Malabungot

Geography
- Location: 0.6 kilometers (0.37 mi) off Caramoan Peninsula
- Coordinates: 13°55′30″N 123°35′20″E﻿ / ﻿13.9250°N 123.5889°E
- Archipelago: Philippines

Administration
- Philippines

= Malabungot =

Island of the Philippines

Malabungot, alternatively spelled as Malabungut, and also known as Mahad, is an island in Binagasbasan Bay off the coast of Garchitorena in Camarines Sur, Philippines. It is separated from Caramoan Peninsula in the south by the Quinalasag Passage, also known as Sisiran Passage, which connects Lamit and Sisiran bays. The island forms the head of Binagasbasan Bay, bordered to the west by the Lamit Islands and to the east by Quinalasag Island, and which opens northward to the Philippine Sea. It is designated as a protected landscape and seascape on account of its biodiversity and ecological significance.

==Geography==
Malabungot is one of several small islands lying off the coast of Caramoan Peninsula shared between the municipalities of Garchitorena, Caramoan and Lagonoy in the Partido District of Camarines Sur. It belongs administratively to the Garchitorena barangay of Binagasbasan along with the Lamit Islands, and Pawican and Puling islets in Lamit Bay. The island is largely flat and measures 2.5 km long and 1 km wide at its widest point. It is situated on the edge of a shore reef in an irregular-shaped bay lying between Quinalasag and Lamit Islands, which are two small islands separated by a narrow impassable channel. It is approximately 0.6 km from the mainland of Garchitorena.

==Conservation==
The island comprises 120.62 ha of lowland evergreen forests and sandy beaches. It is part of a wilderness area established in 1981 comprising the Malabungot, Basot and Quinalang (Quinalasag) islands of Camarines Sur. The area is known for its diverse ecosystems such as vast mangrove forests, seagrass beds and hard coral reefs which serve as feeding and breeding ground for a variety of marine life, including green sea turtles, hawksbill sea turtles, whale sharks, manta rays and dugongs. Several other fish species can be seen here including seahorses, giant clams, swordfish, snappers, groupers and skates.

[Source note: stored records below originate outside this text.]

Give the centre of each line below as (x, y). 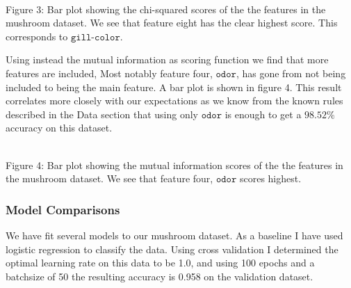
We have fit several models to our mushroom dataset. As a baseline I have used (174, 235)
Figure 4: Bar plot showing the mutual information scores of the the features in (174, 165)
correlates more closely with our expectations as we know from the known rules (174, 101)
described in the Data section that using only (102, 114)
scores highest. (270, 178)
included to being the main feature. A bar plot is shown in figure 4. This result (174, 87)
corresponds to (37, 36)
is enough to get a (263, 114)
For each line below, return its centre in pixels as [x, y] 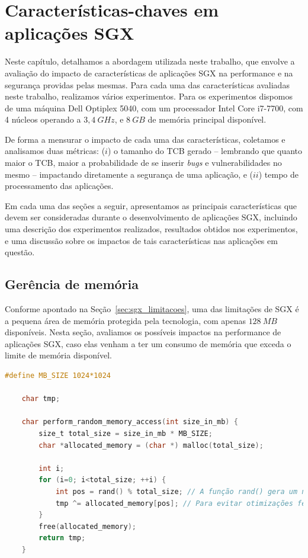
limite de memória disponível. [58, 355]
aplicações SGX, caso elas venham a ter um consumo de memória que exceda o [148, 343]
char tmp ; [41, 399]
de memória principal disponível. [207, 119]
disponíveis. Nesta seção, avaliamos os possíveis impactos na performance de [143, 332]
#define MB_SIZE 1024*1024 [58, 375]
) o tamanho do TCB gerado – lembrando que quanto [205, 151]
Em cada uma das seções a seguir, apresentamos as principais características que [151, 205]
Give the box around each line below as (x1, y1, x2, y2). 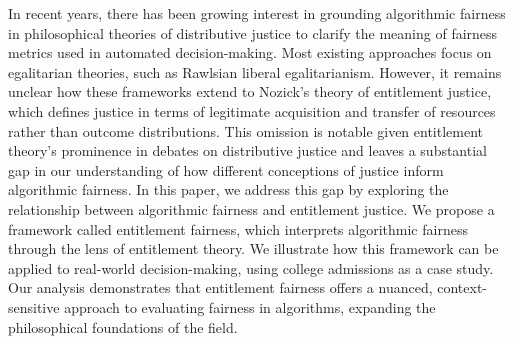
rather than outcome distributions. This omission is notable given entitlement (8, 120, 484, 141)
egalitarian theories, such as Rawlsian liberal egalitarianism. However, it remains (8, 61, 502, 82)
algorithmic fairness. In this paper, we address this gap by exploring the (8, 179, 449, 200)
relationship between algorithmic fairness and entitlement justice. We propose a (8, 198, 495, 219)
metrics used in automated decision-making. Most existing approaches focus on (8, 42, 492, 63)
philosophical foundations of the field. (8, 316, 238, 337)
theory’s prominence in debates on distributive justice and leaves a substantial (8, 140, 487, 161)
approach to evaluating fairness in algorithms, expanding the (64, 296, 436, 317)

The wilderness area is also surrounded by thick patches of mangroves that attract birds such as mangrove blue flycatchers, barred rails, zebra doves, kingfishers, Pacific swallows, yellow-vented bulbuls, and chestnut munias.

Despite its status as a marine protected area, these habitats are still threatened by human activities, including dynamite and cyanide fishing due to lack of political and financial support resulting to poor governance and enforcement.